Патруль скрылся в последнем вагоне. Марин находился где–то в середине состава. Через пять минут они будут здесь. Марин полез в карман, чтобы приготовить бумажник с документами на имя Русакова. Было решено еще в Москве, что он использует те, которые отобрали у Крупенского при аресте. Это были внешне вполне добротные советские документы, «липа» высокого класса. Бумажника не оказалось на месте, в подкладке пиджака зияла огромная дыра. «Бритвой, когда я спал», — сообразил Марин и смачно выругался в сердцах. Бросился в коридор, в тамбур, подергал ручку дверей. Заперто. Это был самый настоящий капкан. С другого конца коридора уже слышались неторопливые шаги проверяющих. «Что же делать? Что? — лихорадочно соображал Марин. — Документов нет, никто не встретил. В подкладке рукава — шелковка. Найдут — и, чем черт не шутит, в ажиотаже такой удачи шлепнут на рассвете, и вся недолга. Назваться? А личное поручение? А особая инспекция? Все к чертям собачьим? Пока еще новый товарищ войдет в курс дела, приедет, сколько этот Рюн успеет дел понаделать, да и Врангель ждать не станет, он пошлет в Париж курьеров и запросит Маклакова по радио, и все — лопнула операция, как мыльный пузырь. И виноват он, Марин, чекист с двухгодичным стажем, большевик с подпольным стажем, опытный конспиратор и абсолютный лопух. Увы!»
— Почему задержались? — послышалось позади. — Документы?
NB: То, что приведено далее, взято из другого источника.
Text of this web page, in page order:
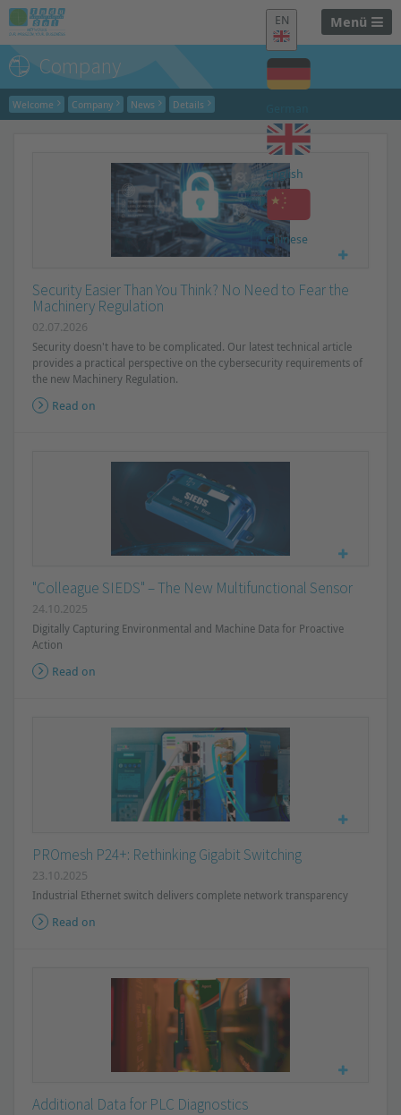
Menü
EN
English
Chinese
Company
Welcome Company News Details
Security Easier Than You Think? No Need to Fear the
Machinery Regulation
02.07.2026
Security doesn't have to be complicated. Our latest technical article
provides a practical perspective on the cybersecurity requirements of
the new Machinery Regulation.
Read on
"Colleague SIEDS" – The New Multifunctional Sensor
24.10.2025
Digitally Capturing Environmental and Machine Data for Proactive
Action
Read on
PROmesh P24+: Rethinking Gigabit Switching
23.10.2025
Industrial Ethernet switch delivers complete network transparency
Read on
Additional Data for PLC Diagnostics
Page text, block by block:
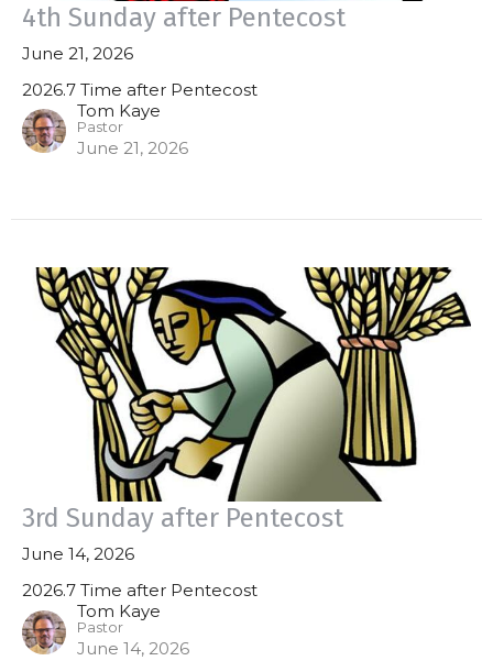
4th Sunday after Pentecost
June 21, 2026
2026.7 Time after Pentecost
Tom Kaye
Pastor
June 21, 2026
3rd Sunday after Pentecost
June 14, 2026
2026.7 Time after Pentecost
Tom Kaye
Pastor
June 14, 2026
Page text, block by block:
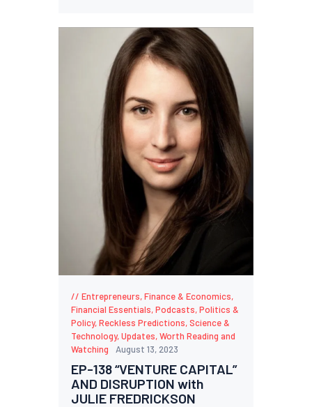
Entrepreneurs,Finance & Economics,
Financial Essentials,Podcasts,Politics &
Policy,Reckless Predictions,Science &
Technology,Updates,Worth Reading and
Watching
August 13, 2023
EP-138 “VENTURE CAPITAL”
AND DISRUPTION with
JULIE FREDRICKSON
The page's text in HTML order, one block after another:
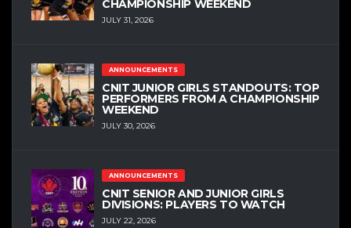
CHAMPIONSHIP WEEKEND
JULY 31, 2026
ANNOUNCEMENTS
CNIT JUNIOR GIRLS STANDOUTS: TOP
PERFORMERS FROM A CHAMPIONSHIP
WEEKEND
JULY 30, 2026
ANNOUNCEMENTS
CNIT SENIOR AND JUNIOR GIRLS
DIVISIONS: PLAYERS TO WATCH
JULY 22, 2026
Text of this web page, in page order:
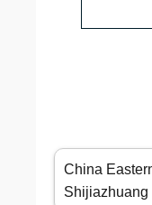
China
Shijiazhuang
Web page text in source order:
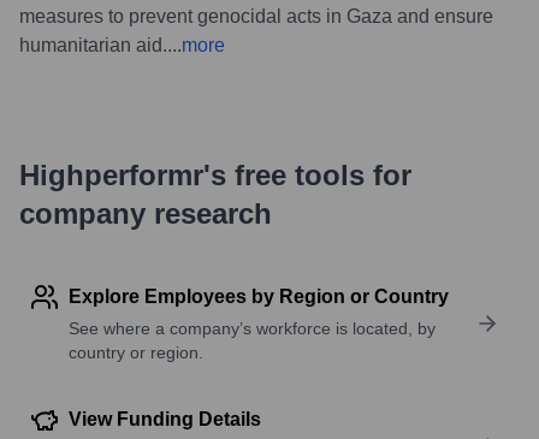
measures to prevent genocidal acts in Gaza and ensure
humanitarian aid....more
Highperformr's free tools for
company research
Explore Employees by Region or Country
See where a company’s workforce is located, by
country or region.
View Funding Details
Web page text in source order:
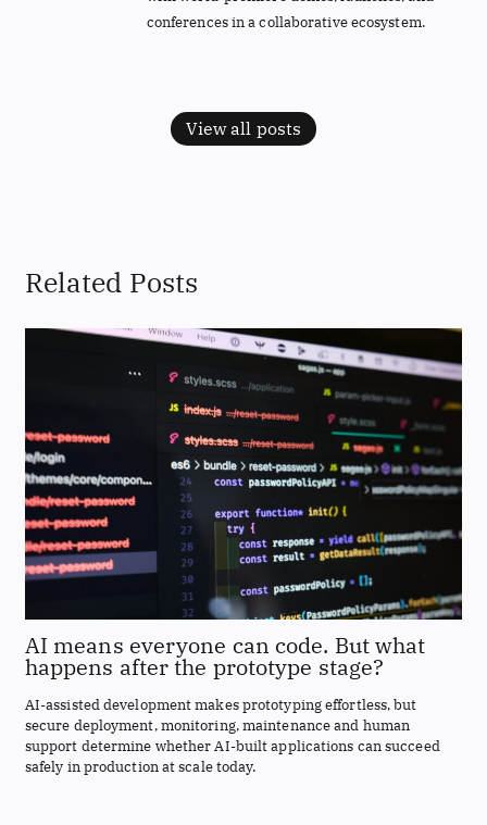
conferences in a collaborative ecosystem.
View all posts
Related Posts
AI means everyone can code. But what
happens after the prototype stage?
AI-assisted development makes prototyping effortless, but
secure deployment, monitoring, maintenance and human
support determine whether AI-built applications can succeed
safely in production at scale today.

— Нету… — вздохнул Марин. — Вот, — он показал вырезанную подкладку пиджака.
— Та–ак, — чекисты обвели его подозрительным взглядом. — Кто, куда, зачем?
— Русаков, художник, ищу работу.
— А в Москве нет ее?
— Есть, да мне не подходит.
— Ах ты, господи, — сочувственно улыбнулся чекист. — Вы–то хоть сами понимаете, что врете плохо и поверить вам никак нельзя?
Марин молча пожал плечами, что, наверное, должно было означать «воля ваша».
— Идите, — приказал чекист.
В вокзальном вестибюле он подозвал молоденького милиционера с винтовкой и сказал:
— Значит, так, тип — сильно подозрительный. Утверждает, что обокраден в поезде. Доставь в район, пусть им займутся ваши.
— Так он же, гад, вылитый ахвицер, — сказал милиционер, ощупывая Марина цепким взглядом, — стало быть, он не по нашей, а по вашей части.
— Так, — чекист почесал затылок. — Ты прав, но ты не совсем… прав. Похож еще не значит и в самом деле офицер. Пока он просто обокраденный гражданин РСФСР. Так? А стало быть, вам и заниматься, милиции. А вот докопаетесь, что он белый, милости просим к нам, в ЧК.
— Пошел за мной, — хмуро приказал милиционер и перевесил винтовку с левого плеча на правое. Чувствовалось, что он крайне недоволен таким решением чекиста.
Вышли на привокзальную площадь. На ней торговали съестным, старой одеждой, шныряли подозрительного вида молодые люди, здание Южного вокзала, когда–то выкрашенное в красивый желтый цвет, поблекло, загрязнилось и словно вросло в землю, не спасал даже ренессансный купол, все смотрелось уныло и безнадежно.
— Хитрые они, — вдруг сказал милиционер, — ты сам посуди: у нас задержанных за день три сотни набегает, а у их — десяток, наших пять человек, а у их — сотня. Где ж справедливость? Дело–то, поди, общее, так нет же, они не кто–нибудь, ЧК, и все спихивают нам, милиции. Вот ты, например, бывший ахвицер?